La course au réarmement s’accélère. Portés par les tensions internationales, les investissements privés dans la production d'armes nucléaires repartent à la hausse. Selon un rapport publié ce vendredi 24 avril par les ONG ICAN (Campagne internationale pour l'abolition des armes nucléaires) et Pax, plus de 700 milliards de dollars ont été injectés dans des entreprises du secteur entre 2023 et septembre 2025. D’après cette étude, relayée par BFM, 301 institutions financières - banques, fonds de pension ou compagnies d’assurances - détiennent désormais des parts ou financent des groupes impliqués dans la production et la modernisation d’arsenaux nucléaires.

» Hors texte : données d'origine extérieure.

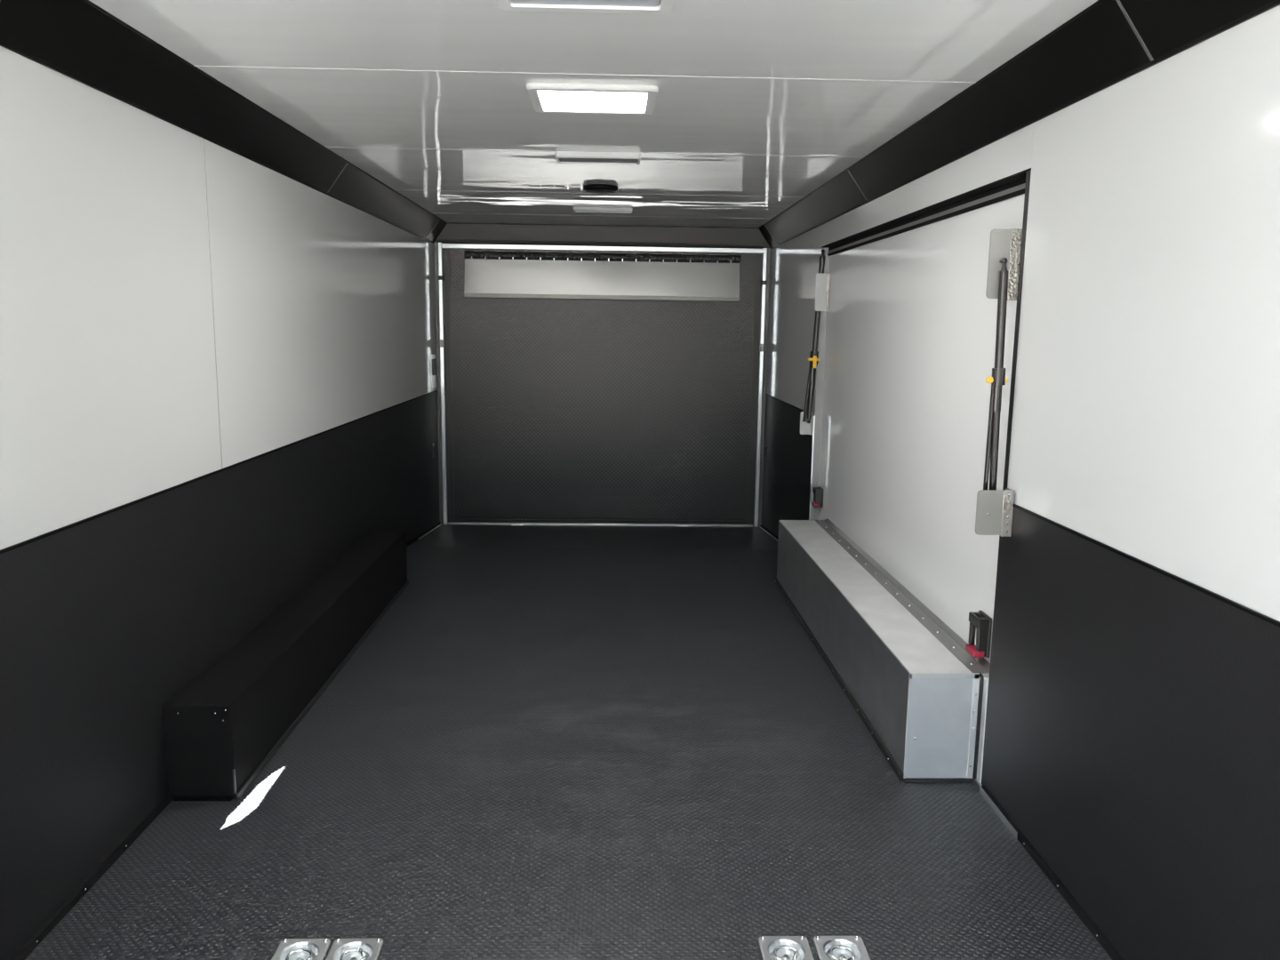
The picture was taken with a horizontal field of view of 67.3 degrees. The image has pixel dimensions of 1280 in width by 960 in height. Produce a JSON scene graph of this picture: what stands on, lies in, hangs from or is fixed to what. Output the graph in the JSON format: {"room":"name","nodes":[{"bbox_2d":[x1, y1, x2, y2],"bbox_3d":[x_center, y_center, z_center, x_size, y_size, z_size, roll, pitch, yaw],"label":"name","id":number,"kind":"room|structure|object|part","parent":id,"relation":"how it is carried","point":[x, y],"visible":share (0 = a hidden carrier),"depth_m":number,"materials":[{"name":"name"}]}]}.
{"room":"cargo space","nodes":[
{"label":"cargo space","id":0,"kind":"room"},
{"bbox_2d":[0,46,437,549],"bbox_3d":[-1.411,-0.122,3.201,0.051,2.288,8.036,1,9,-2],"label":"wall","id":1,"kind":"structure","parent":0,"point":[177,307],"depth_m":2.75,"materials":[{"name":"white"}]},
{"bbox_2d":[0,390,441,959],"bbox_3d":[-1.382,0.486,3.249,0.024,1.054,7.936,1,9,-2],"label":"lower wall panel","id":2,"kind":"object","parent":1,"relation":"attached to","point":[108,616],"depth_m":2.61,"materials":[{"name":"black"}]},
{"bbox_2d":[0,0,447,243],"bbox_3d":[-1.320,-1.144,3.009,0.104,0.146,7.976,1,9,-2],"label":"trim","id":3,"kind":"structure","parent":1,"relation":"attached to","point":[81,41],"depth_m":2.73,"materials":[{"name":"black metal"}]},
{"bbox_2d":[430,354,436,388],"bbox_3d":[-1.483,-0.776,6.867,0.016,0.236,0.201,1,9,-2],"label":"wall switch","id":4,"kind":"object","parent":1,"relation":"attached to","point":[432,356],"visible":1,"depth_m":6.86,"materials":[{"name":"white plastic"}]},
{"bbox_2d":[24,523,1111,959],"bbox_3d":[-0.181,0.943,3.387,2.440,0.160,7.996,1,9,-2],"label":"floor","id":5,"kind":"structure","parent":0,"point":[555,742],"depth_m":2.78,"materials":[{"name":"black rubber"}]},
{"bbox_2d":[162,530,408,800],"bbox_3d":[-1.310,0.605,3.971,0.204,0.292,2.400,1,9,-2],"label":"box","id":6,"kind":"object","parent":5,"relation":"on","point":[223,727],"visible":1,"depth_m":3.23,"materials":[{"name":"black metal"}]},
{"bbox_3d":[-1.215,0.739,4.000,0.010,0.020,2.390,1,9,-2],"label":"moulding","id":7,"kind":"part","parent":6,"relation":"part of","materials":[{"name":"black metal"}]},
{"bbox_2d":[271,938,330,959],"bbox_3d":[-0.756,1.062,2.135,0.114,0.031,0.114,1,9,-2],"label":"ring","id":8,"kind":"object","parent":5,"relation":"in","point":[288,948],"visible":1,"depth_m":2.16,"materials":[{"name":"silver metal"}]},
{"bbox_2d":[325,937,383,959],"bbox_3d":[-0.638,1.063,2.139,0.114,0.031,0.114,1,9,-2],"label":"ring","id":9,"kind":"object","parent":5,"relation":"in","point":[367,948],"visible":1,"depth_m":2.16,"materials":[{"name":"silver metal"}]},
{"bbox_2d":[758,936,813,959],"bbox_3d":[0.329,1.071,2.168,0.114,0.031,0.114,1,9,-2],"label":"ring","id":10,"kind":"object","parent":5,"relation":"in","point":[772,948],"visible":1,"depth_m":2.19,"materials":[{"name":"silver metal"}]},
{"bbox_2d":[813,935,870,959],"bbox_3d":[0.456,1.072,2.171,0.114,0.031,0.114,1,9,-2],"label":"ring","id":11,"kind":"object","parent":5,"relation":"in","point":[828,948],"visible":1,"depth_m":2.19,"materials":[{"name":"silver metal"}]},
{"bbox_2d":[774,518,990,783],"bbox_3d":[0.919,0.575,4.126,0.288,0.362,2.361,1,9,-2],"label":"box","id":12,"kind":"object","parent":5,"relation":"on","point":[912,681],"visible":0.99,"depth_m":3.38,"materials":[{"name":"metal"}]},
{"bbox_3d":[0.892,0.406,4.107,0.193,0.002,2.343,1,9,-2],"label":"lid","id":13,"kind":"part","parent":12,"relation":"part of","materials":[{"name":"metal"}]},
{"bbox_3d":[0.933,0.763,2.977,0.212,0.339,0.003,1,9,-2],"label":"panel","id":14,"kind":"part","parent":12,"relation":"part of","materials":[{"name":"metal"}]},
{"bbox_2d":[88,0,1098,227],"bbox_3d":[-0.152,-1.207,3.037,2.440,0.003,7.986,1,9,-2],"label":"ceiling","id":15,"kind":"structure","parent":0,"point":[761,104],"depth_m":2.82,"materials":[{"name":"white"}]},
{"bbox_2d":[494,0,676,14],"bbox_3d":[-0.117,-1.031,1.994,0.396,0.016,0.340,1,9,-2],"label":"recessed light","id":16,"kind":"object","parent":15,"relation":"in","point":[602,6],"visible":1,"depth_m":2.13,"materials":[{"name":"white plastic"}]},
{"bbox_2d":[526,82,658,114],"bbox_3d":[-0.147,-1.197,3.027,0.396,0.016,0.340,1,9,-2],"label":"recessed light","id":17,"kind":"object","parent":15,"relation":"in","point":[544,97],"visible":1,"depth_m":2.99,"materials":[{"name":"white plastic"}]},
{"bbox_2d":[555,151,640,164],"bbox_3d":[-0.176,-1.358,4.058,0.354,0.024,0.160,1,9,-2],"label":"recessed light","id":18,"kind":"object","parent":15,"relation":"in","point":[562,156],"visible":1,"depth_m":3.98,"materials":[{"name":"white plastic"}]},
{"bbox_2d":[583,184,617,193],"bbox_3d":[-0.203,-1.500,4.971,0.180,0.034,0.180,1,9,-2],"label":"ceiling vent","id":19,"kind":"object","parent":15,"relation":"in","point":[596,188],"visible":1,"depth_m":4.91,"materials":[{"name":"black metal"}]},
{"bbox_2d":[572,207,632,213],"bbox_3d":[-0.229,-1.658,5.908,0.364,0.020,0.100,1,9,-2],"label":"recessed light","id":20,"kind":"object","parent":15,"relation":"in","point":[575,209],"visible":1,"depth_m":5.86,"materials":[{"name":"white plastic"}]},
{"bbox_2d":[436,241,768,248],"bbox_3d":[-0.280,-0.744,7.179,2.440,2.288,0.050,1,9,-2],"label":"wall","id":21,"kind":"structure","parent":0,"point":[436,242],"depth_m":7.00,"materials":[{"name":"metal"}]},
{"bbox_2d":[433,242,770,526],"bbox_3d":[-0.279,-0.675,7.109,2.432,2.071,0.109,1,9,-2],"label":"door","id":22,"kind":"structure","parent":21,"relation":"in","point":[577,385],"depth_m":7.13,"materials":[{"name":"black metal"}]},
{"bbox_3d":[-0.266,-1.678,6.973,2.320,0.033,0.060,1,9,-2],"label":"head rail","id":23,"kind":"part","parent":22,"relation":"part of","materials":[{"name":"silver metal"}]},
{"bbox_2d":[434,223,769,247],"bbox_3d":[-0.264,-1.767,6.939,2.440,0.132,0.060,1,9,-2],"label":"trim","id":24,"kind":"structure","parent":21,"relation":"attached to","point":[495,233],"depth_m":6.92,"materials":[{"name":"black metal"}]},
{"bbox_2d":[766,5,1279,621],"bbox_3d":[1.081,-0.100,3.276,0.061,2.288,8.036,1,9,-2],"label":"wall","id":25,"kind":"structure","parent":0,"point":[1146,423],"depth_m":2.05,"materials":[{"name":"white"}]},
{"bbox_2d":[800,411,813,435],"bbox_3d":[0.947,-0.326,5.498,0.072,0.135,0.058,1,9,-2],"label":"bracket","id":26,"kind":"object","parent":25,"relation":"attached to","point":[805,428],"visible":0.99,"depth_m":5.48,"materials":[{"name":"silver metal"}]},
{"bbox_2d":[808,168,1031,786],"bbox_3d":[1.060,-0.158,4.126,0.080,1.854,2.694,1,9,-2],"label":"door","id":27,"kind":"structure","parent":25,"relation":"in","point":[908,332],"depth_m":3.67,"materials":[{"name":"white metal"}]},
{"bbox_2d":[802,249,825,423],"bbox_3d":[0.971,-0.795,5.370,0.085,0.961,0.061,1,9,-2],"label":"gas strut","id":28,"kind":"object","parent":27,"relation":"attached to","point":[813,359],"visible":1,"depth_m":5.37,"materials":[{"name":"black paint"}]},
{"bbox_3d":[0.945,-0.496,5.420,0.041,0.313,0.017,3,9,14],"label":"stay rod","id":29,"kind":"part","parent":28,"relation":"part of","materials":[{"name":"black paint"}]},
{"bbox_3d":[0.963,-0.452,5.429,0.036,0.223,0.026,5,10,27],"label":"rod","id":30,"kind":"part","parent":28,"relation":"part of","materials":[{"name":"black paint"}]},
{"bbox_3d":[1.001,0.087,5.443,0.034,0.081,0.080,1,9,-2],"label":"latch handle","id":31,"kind":"part","parent":27,"relation":"part of","materials":[{"name":"black paint"}]},
{"bbox_2d":[814,272,830,311],"bbox_3d":[1.002,-1.034,5.307,0.078,0.208,0.058,1,9,-2],"label":"bracket","id":32,"kind":"object","parent":27,"relation":"attached to","point":[822,285],"visible":1,"depth_m":5.28,"materials":[{"name":"silver metal"}]},
{"bbox_3d":[1.080,-1.059,3.979,0.004,0.018,2.690,1,9,-2],"label":"head trim","id":33,"kind":"part","parent":27,"relation":"part of","materials":[{"name":"black metal"}]},
{"bbox_3d":[1.070,0.480,3.046,0.034,0.106,0.080,1,9,-2],"label":"latch handle","id":34,"kind":"part","parent":27,"relation":"part of","materials":[{"name":"black paint"}]},
{"bbox_2d":[985,228,1022,300],"bbox_3d":[1.052,-0.615,2.754,0.124,0.199,0.058,1,9,-2],"label":"bracket","id":35,"kind":"object","parent":27,"relation":"attached to","point":[1006,244],"visible":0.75,"depth_m":2.73,"materials":[{"name":"silver metal"}]},
{"bbox_2d":[983,257,1008,490],"bbox_3d":[1.023,-0.263,2.766,0.062,0.734,0.042,1,9,-2],"label":"gas strut","id":36,"kind":"object","parent":35,"relation":"attached to","point":[997,380],"visible":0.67,"depth_m":2.75,"materials":[{"name":"black paint"}]},
{"bbox_3d":[1.012,-0.096,2.790,0.016,0.358,0.013,1,9,-2],"label":"stay rod","id":37,"kind":"part","parent":36,"relation":"part of","materials":[{"name":"black paint"}]},
{"bbox_3d":[1.030,-0.059,2.796,0.027,0.282,0.021,1,9,-2],"label":"rod","id":38,"kind":"part","parent":36,"relation":"part of","materials":[{"name":"black paint"}]},
{"bbox_3d":[1.020,-0.614,2.734,0.058,0.194,0.004,1,9,-2],"label":"plate","id":39,"kind":"part","parent":35,"relation":"part of","materials":[{"name":"silver metal"}]},
{"bbox_2d":[975,488,1014,536],"bbox_3d":[1.009,0.092,2.760,0.104,0.134,0.058,1,9,-2],"label":"bracket","id":40,"kind":"object","parent":25,"relation":"attached to","point":[994,508],"visible":1,"depth_m":2.74,"materials":[{"name":"silver metal"}]},
{"bbox_3d":[0.995,0.093,2.741,0.074,0.129,0.004,1,9,-2],"label":"plate","id":41,"kind":"part","parent":40,"relation":"part of","materials":[{"name":"silver metal"}]},
{"bbox_2d":[758,0,1279,248],"bbox_3d":[1.015,-1.124,3.079,0.104,0.146,7.976,1,9,-2],"label":"trim","id":42,"kind":"structure","parent":25,"relation":"attached to","point":[1109,42],"depth_m":2.51,"materials":[{"name":"black metal"}]},
{"bbox_2d":[759,393,1279,959],"bbox_3d":[1.033,0.508,3.321,0.024,1.054,7.936,1,9,-2],"label":"lower wall panel","id":43,"kind":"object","parent":25,"relation":"attached to","point":[1132,751],"depth_m":2.11,"materials":[{"name":"black"}]},
{"bbox_3d":[0.942,0.431,6.452,0.012,0.130,1.726,1,9,-2],"label":"moulding","id":44,"kind":"part","parent":43,"relation":"part of","materials":[{"name":"black"}]},
{"bbox_3d":[1.093,1.220,1.200,0.012,0.020,3.520,1,9,-2],"label":"moulding","id":45,"kind":"part","parent":43,"relation":"part of","materials":[{"name":"black"}]}
]}

Ce chiffre est en hausse de 15% sur un an, marquant un retournement après plusieurs années de recul. Le rapport souligne également une forte progression des montants investis. Les institutions financières détiennent à elles seules plus de 709 milliards de dollars d’actions et d’obligations dans 25 entreprises du secteur. A cela s’ajoutent près de 300 milliards de dollars de prêts et garanties accordés aux industriels concernés.

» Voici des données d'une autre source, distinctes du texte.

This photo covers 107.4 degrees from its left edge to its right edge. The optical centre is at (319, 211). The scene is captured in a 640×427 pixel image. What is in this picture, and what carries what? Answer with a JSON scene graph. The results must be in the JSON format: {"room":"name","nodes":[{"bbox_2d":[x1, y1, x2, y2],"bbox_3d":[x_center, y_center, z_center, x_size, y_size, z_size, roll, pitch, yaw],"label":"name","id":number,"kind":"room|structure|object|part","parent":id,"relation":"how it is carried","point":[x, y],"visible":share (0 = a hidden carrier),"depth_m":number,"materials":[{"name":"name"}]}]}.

«Une dangereuse escalade» ?
Les ONG alertent sur une dynamique mondiale de réarmement alors que les neuf pays dotés de l'arme nucléaire (Etats-Unis, Russie, Chine, France, Royaume-Uni, Pakistan, Inde, Israël et Corée du Nord) modernisent ou développent leurs arsenaux. Parmi les groupes industriels concernés figurent notamment Lockheed Martin, Northrop Grumman ou encore BAE Systems. Côté finance, les principaux acteurs identifiés sont des géants américains comme Vanguard, BlackRock ou encore JPMorgan Chase.
A quelques jours de la Conférence d’examen des Etats parties au Traité de non-prolifération des armes nucléaires (TNP) à New York, les ONG alertent sur un risque d’«une dangereuse escalade», alimenté par la hausse des investissements privés dans le secteur.